[Start of Attachment]

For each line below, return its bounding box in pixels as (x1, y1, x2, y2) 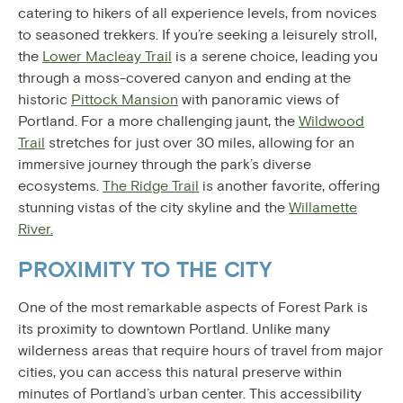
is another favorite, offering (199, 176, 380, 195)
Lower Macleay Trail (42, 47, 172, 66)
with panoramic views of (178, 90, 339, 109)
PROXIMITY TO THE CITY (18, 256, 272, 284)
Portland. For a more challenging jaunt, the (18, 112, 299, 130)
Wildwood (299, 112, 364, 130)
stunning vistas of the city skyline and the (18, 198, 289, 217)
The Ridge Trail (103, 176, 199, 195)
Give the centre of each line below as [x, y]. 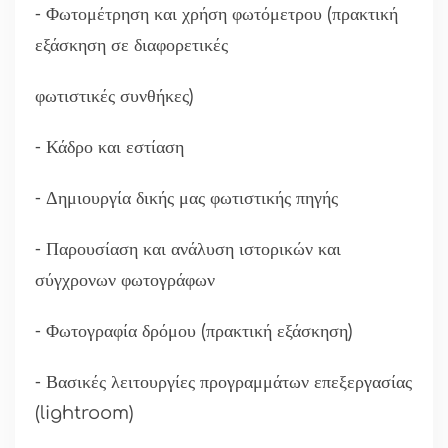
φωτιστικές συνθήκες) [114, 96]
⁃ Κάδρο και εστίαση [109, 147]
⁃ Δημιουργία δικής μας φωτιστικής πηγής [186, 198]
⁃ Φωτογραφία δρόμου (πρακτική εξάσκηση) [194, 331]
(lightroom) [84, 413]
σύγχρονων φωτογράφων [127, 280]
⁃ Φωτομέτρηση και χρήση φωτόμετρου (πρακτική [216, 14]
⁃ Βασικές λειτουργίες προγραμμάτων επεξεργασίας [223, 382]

[End of Attachment]
[Start of Attachment]

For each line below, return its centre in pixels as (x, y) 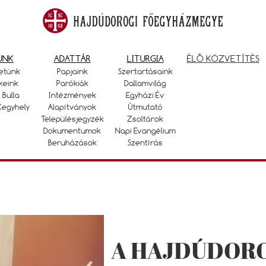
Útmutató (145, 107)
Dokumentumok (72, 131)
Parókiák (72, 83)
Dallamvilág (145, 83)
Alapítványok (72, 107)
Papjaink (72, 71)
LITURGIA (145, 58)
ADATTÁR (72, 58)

[End of Attachment]
[Start of Attachment]

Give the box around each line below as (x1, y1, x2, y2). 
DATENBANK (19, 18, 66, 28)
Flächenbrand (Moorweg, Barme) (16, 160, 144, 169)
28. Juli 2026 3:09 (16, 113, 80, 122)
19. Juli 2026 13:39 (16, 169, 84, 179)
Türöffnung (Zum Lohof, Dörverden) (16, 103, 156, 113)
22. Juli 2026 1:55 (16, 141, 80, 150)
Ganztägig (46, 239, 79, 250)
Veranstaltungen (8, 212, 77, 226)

[End of Attachment]

TASK INSTRUCTIONS: Starting at the line that contains "For each line below, return its bounding" and ending at the line that contains "The Ridge Trail (103, 176, 199, 195)", transcribe the material above exactly, excluding pictures.

ANSWER SPACE:
For each line below, return its bounding box in pixels as (x1, y1, x2, y2) 
is another favorite, offering (199, 176, 380, 195)
Lower Macleay Trail (42, 47, 172, 66)
with panoramic views of (178, 90, 339, 109)
PROXIMITY TO THE CITY (18, 256, 272, 284)
Portland. For a more challenging jaunt, the (18, 112, 299, 130)
Wildwood (299, 112, 364, 130)
stunning vistas of the city skyline and the (18, 198, 289, 217)
The Ridge Trail (103, 176, 199, 195)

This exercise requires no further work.